Cockroachdb-Specific Remediation in Fiber — concrete code fixes
To prevent Out Of Bounds Write in Fiber when interacting with CockroachDB, enforce strict validation and use parameterized queries with explicit bounds. Never directly concatenate user input into SQL strings, and avoid using raw indexes or offsets without verifying they fall within acceptable ranges. The following examples demonstrate secure patterns using the pgx driver, which is compatible with CockroachDB.
1. Validate numeric indices and offsets
Ensure any user-supplied index or offset is non-negative and within a known limit before using it in a query.
package main
import (
"net/http"
"strconv"
"github.com/gofiber/fiber/v2"
"github.com/jackc/pgx/v5/pgxpool"
)
func updateUserProfile(pool *pgxpool.Pool) fiber.Handler {
return func(c *fiber.Ctx) error {
tenantID := c.Params("tenant")
indexStr := c.Query()("index")
index, err := strconv.Atoi(indexStr)
if err != nil || index < 0 || index >= 1000 {
return c.Status(http.StatusBadRequest).JSON(fiber.Map{"error": "invalid index"})
}
var updateData string
// Use a placeholder for data, index is validated in Go
err = pool.QueryRow(c.Context(),
"UPDATE tenant_profiles SET data = $1 WHERE tenant_id = $2 AND profile_index = $3",
"new_value", tenantID, index).Scan(&updateData)
if err != nil {
return c.Status(http.StatusInternalServerError).JSON(fiber.Map{"error": err.Error()})
}
return c.JSON(fiber.Map{"status": "ok"})
}
}
2. Use parameterized queries with placeholders for dynamic SQL
When table or column names must be dynamic, use an allowlist to map identifiers rather than interpolating directly.
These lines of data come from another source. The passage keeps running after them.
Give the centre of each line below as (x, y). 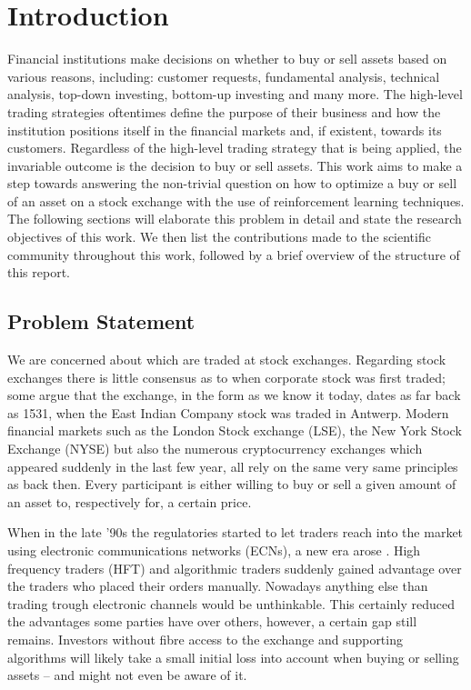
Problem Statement (101, 321)
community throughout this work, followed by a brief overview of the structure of (234, 254)
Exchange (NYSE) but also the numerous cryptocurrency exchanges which (215, 449)
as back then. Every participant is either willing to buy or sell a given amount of (232, 484)
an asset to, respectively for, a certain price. (130, 501)
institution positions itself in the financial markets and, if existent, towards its (225, 130)
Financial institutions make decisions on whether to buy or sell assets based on (227, 59)
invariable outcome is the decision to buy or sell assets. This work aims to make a (235, 165)
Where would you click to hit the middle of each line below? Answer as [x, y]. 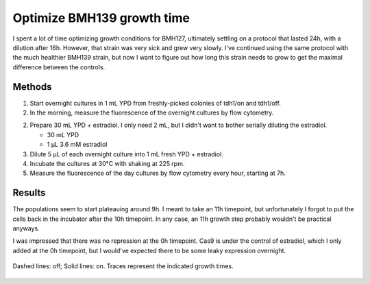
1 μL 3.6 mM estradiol [77, 145]
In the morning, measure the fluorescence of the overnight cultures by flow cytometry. [152, 113]
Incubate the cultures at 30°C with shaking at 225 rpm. [107, 163]
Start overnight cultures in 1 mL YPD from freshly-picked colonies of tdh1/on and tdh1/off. [155, 103]
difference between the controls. [59, 67]
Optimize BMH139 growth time [101, 18]
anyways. [26, 228]
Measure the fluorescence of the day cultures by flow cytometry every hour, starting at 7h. [158, 173]
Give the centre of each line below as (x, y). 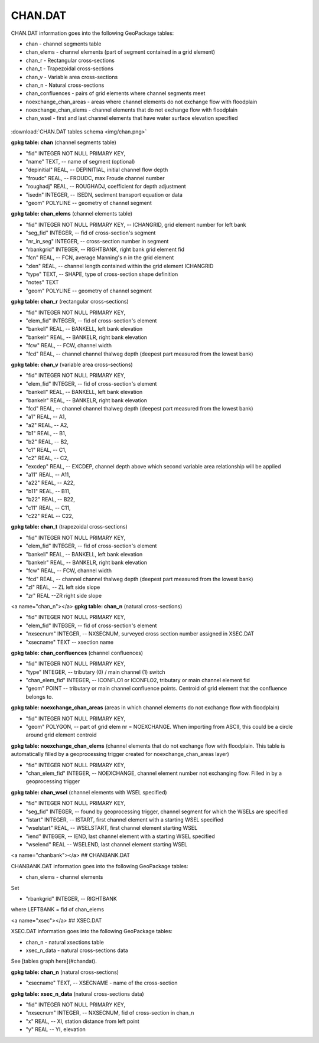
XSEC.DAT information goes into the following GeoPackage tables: (92, 931)
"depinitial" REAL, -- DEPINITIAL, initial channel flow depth (97, 170)
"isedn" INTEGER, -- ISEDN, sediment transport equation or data (104, 194)
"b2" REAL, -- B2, (47, 441)
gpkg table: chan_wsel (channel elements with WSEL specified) (89, 792)
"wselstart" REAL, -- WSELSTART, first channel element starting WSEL (112, 828)
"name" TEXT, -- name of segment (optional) (80, 162)
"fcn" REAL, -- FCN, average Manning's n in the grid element (100, 258)
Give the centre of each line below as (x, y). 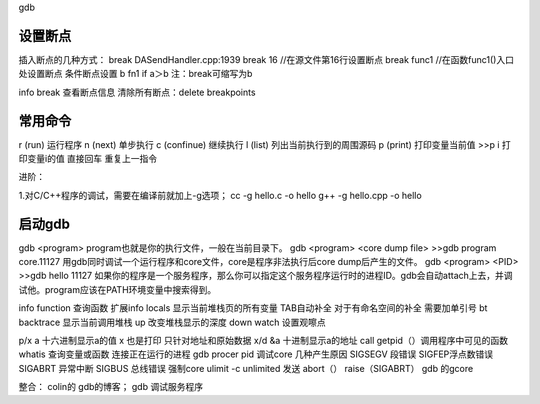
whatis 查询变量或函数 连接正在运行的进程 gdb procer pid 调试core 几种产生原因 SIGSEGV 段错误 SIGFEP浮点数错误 (256, 354)
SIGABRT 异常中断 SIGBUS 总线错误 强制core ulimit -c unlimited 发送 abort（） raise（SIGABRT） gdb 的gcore (246, 368)
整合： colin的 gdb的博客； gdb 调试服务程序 (111, 387)
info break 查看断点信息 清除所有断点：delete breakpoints (137, 92)
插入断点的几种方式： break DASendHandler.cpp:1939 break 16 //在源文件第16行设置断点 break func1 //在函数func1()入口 (266, 59)
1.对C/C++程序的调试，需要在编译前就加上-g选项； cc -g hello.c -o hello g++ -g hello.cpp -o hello (220, 195)
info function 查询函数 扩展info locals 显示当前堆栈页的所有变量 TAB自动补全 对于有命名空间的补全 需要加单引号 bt (253, 308)
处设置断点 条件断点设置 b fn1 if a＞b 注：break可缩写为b (135, 74)
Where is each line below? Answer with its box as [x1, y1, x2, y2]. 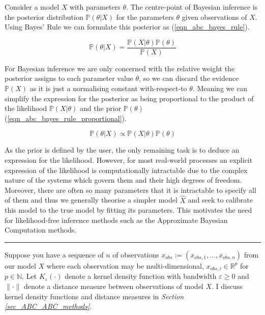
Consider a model [5, 2, 60, 12]
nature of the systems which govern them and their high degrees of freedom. [5, 175, 242, 185]
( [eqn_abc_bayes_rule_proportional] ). [5, 112, 127, 123]
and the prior [80, 103, 122, 113]
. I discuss [212, 281, 243, 292]
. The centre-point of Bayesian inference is [126, 2, 258, 12]
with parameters [69, 2, 121, 12]
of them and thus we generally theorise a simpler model [5, 194, 178, 205]
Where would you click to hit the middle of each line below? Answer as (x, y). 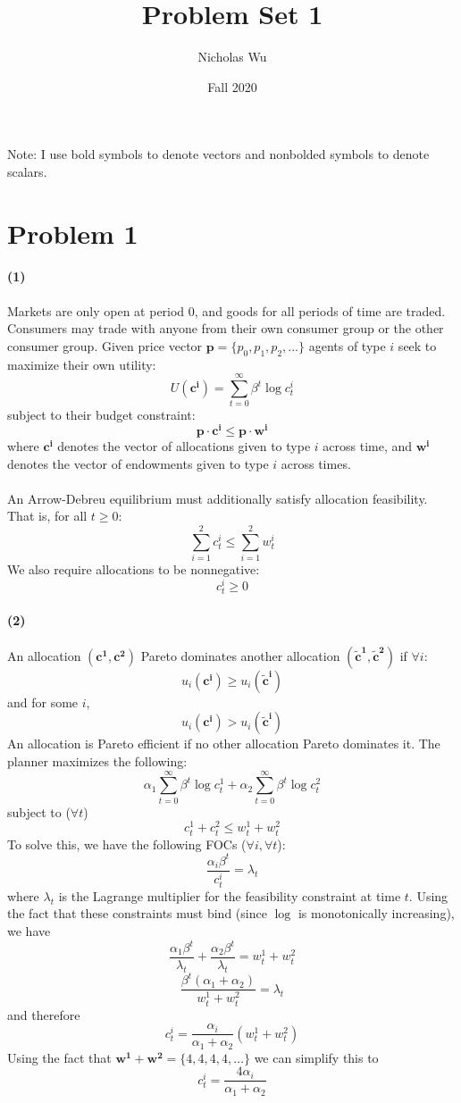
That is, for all (47, 516)
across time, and (368, 446)
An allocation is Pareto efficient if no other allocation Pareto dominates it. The (224, 744)
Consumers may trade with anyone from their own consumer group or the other (226, 328)
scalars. (27, 171)
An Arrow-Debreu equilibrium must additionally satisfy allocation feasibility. (218, 498)
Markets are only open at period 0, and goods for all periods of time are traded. (226, 310)
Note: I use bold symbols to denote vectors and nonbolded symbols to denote (218, 154)
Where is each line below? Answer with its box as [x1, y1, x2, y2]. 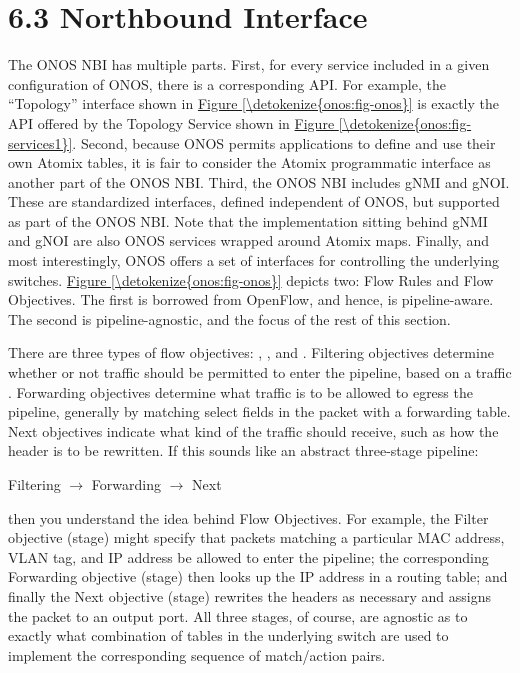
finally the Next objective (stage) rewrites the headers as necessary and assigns [8, 585, 492, 606]
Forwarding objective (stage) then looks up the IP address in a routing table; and [8, 566, 508, 587]
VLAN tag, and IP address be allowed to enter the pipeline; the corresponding [8, 546, 489, 567]
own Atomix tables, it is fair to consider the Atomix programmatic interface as [8, 152, 491, 173]
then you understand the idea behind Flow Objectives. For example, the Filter [8, 507, 489, 528]
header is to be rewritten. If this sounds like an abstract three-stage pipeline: [8, 440, 479, 461]
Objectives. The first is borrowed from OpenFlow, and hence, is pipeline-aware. [8, 289, 494, 310]
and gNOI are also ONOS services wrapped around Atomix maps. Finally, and [8, 230, 489, 251]
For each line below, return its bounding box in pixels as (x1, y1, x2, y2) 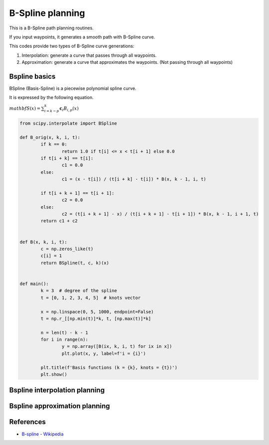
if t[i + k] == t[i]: (40, 155, 94, 161)
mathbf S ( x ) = (9, 105, 41, 111)
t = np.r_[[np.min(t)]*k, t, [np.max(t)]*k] (40, 315, 151, 321)
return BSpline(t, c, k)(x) (40, 260, 110, 266)
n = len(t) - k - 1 (40, 329, 88, 335)
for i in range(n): (40, 337, 88, 342)
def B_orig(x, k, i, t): (19, 135, 81, 140)
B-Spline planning (9, 7, 85, 18)
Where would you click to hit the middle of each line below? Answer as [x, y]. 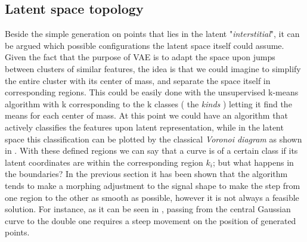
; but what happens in [253, 162]
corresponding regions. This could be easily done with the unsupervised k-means [152, 92]
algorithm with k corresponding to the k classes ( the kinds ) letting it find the [148, 103]
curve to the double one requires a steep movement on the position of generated [151, 220]
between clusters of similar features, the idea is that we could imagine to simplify [153, 68]
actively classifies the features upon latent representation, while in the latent [144, 127]
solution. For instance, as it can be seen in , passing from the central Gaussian [148, 209]
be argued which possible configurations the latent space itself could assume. [145, 45]
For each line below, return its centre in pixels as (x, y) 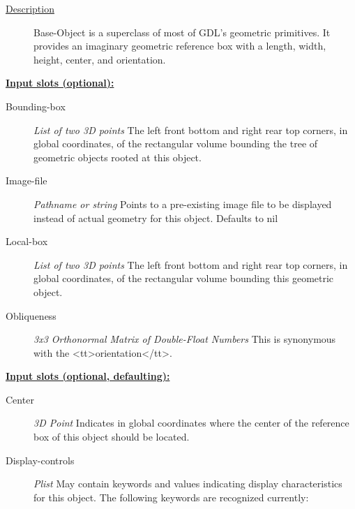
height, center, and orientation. (100, 59)
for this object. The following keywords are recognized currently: (171, 497)
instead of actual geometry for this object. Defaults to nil (156, 217)
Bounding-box (36, 106)
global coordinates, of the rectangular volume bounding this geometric (184, 278)
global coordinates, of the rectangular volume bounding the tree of (176, 143)
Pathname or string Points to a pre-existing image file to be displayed (183, 204)
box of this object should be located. (112, 437)
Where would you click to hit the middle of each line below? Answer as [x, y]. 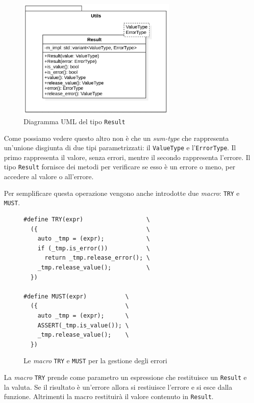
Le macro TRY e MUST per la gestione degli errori [95, 361]
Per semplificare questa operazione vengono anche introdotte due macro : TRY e [122, 193]
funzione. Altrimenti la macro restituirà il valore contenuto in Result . [109, 396]
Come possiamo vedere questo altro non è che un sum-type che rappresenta [116, 138]
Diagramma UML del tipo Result [75, 121]
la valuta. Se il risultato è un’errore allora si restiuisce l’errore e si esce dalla [118, 387]
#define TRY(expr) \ [87, 220]
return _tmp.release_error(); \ [97, 258]
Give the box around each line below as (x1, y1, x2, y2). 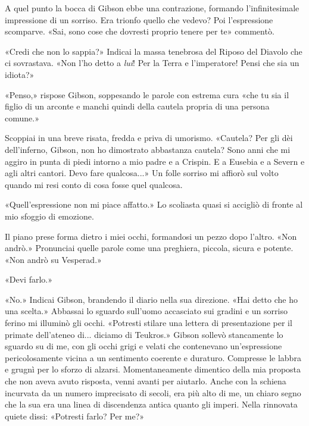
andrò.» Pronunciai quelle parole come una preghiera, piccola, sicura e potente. (5, 242, 294, 254)
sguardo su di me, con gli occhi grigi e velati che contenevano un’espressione (5, 340, 282, 352)
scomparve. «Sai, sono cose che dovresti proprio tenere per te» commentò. (5, 25, 274, 37)
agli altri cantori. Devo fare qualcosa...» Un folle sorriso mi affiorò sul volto (5, 167, 279, 179)
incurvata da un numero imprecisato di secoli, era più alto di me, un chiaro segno (5, 386, 301, 399)
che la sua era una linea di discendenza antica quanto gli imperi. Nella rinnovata (5, 398, 298, 411)
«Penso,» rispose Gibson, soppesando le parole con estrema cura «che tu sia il (5, 88, 289, 101)
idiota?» (5, 68, 35, 80)
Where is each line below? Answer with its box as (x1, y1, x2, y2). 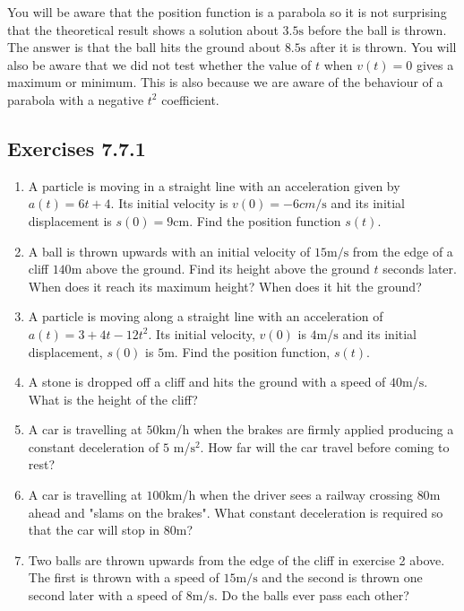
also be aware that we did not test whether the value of (7, 55, 312, 74)
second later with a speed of (28, 586, 183, 605)
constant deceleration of (28, 437, 159, 456)
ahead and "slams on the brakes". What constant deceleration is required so (28, 502, 443, 521)
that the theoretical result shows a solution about (7, 20, 279, 39)
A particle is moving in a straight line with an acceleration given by (28, 176, 400, 195)
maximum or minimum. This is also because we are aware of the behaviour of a (7, 73, 443, 92)
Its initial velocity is (118, 194, 228, 213)
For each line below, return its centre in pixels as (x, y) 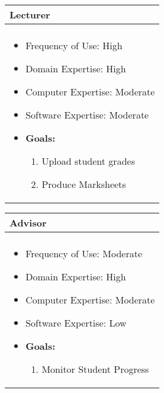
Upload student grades (88, 161)
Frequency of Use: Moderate (84, 253)
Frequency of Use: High (74, 45)
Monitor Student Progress (95, 369)
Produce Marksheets (84, 184)
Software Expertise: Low (76, 323)
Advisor (28, 223)
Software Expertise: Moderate (87, 115)

func safeWrite(c *fiber.Ctx, pool *pgxpool.Pool, table string) error {
allowedTables := map[string]bool{
"users_v1": true,
"users_v2": true,
}
if !allowedTables[table] {
return c.Status(http.StatusBadRequest).JSON(fiber.Map{"error": "invalid table"})
}
query := "INSERT INTO " + table + " (tenant_id, payload) VALUES ($1, $2)"
_, err := pool.Exec(c.Context(), query, c.Locals("tenant"), c.Body())
if err != nil {
return c.Status(http.StatusInternalServerError).JSON(fiber.Map{"error": err.Error()})
}
return nil
}
3. Apply row-level checks before writing
Even with validated input, confirm that the target row belongs to the requesting tenant using a SELECT...FOR UPDATE pattern to prevent race conditions.
func conditionalUpdate(pool *pgxpool.Pool, tenantID string, index int) error {
tx, err := pool.Begin(context.Background())
if err != nil {
return err
}
defer tx.Rollback(context.Background())
var owner string
err = tx.QueryRow(context.Background(),
"SELECT tenant_id FROM tenant_profiles WHERE profile_index = $1 FOR UPDATE", index).Scan(&owner)
if err != nil {
return err
}
if owner != tenantID {
return errors.New("tenant mismatch")
}
_, err = tx.Exec(context.Background(),
"UPDATE tenant_profiles SET payload = $1 WHERE profile_index = $2", "secure_data", index)
if err != nil {
return err
}
return tx.Commit(context.Background())
}
These approaches align with middleBrick’s checks for BOLA/IDOR and Input Validation, helping ensure that endpoints do not expose unbounded memory operations. By combining strict input ranges, allowlist-based identifier handling, and transactional consistency checks, you reduce the risk of out-of-bounds writes while maintaining compatibility with CockroachDB’s distributed model.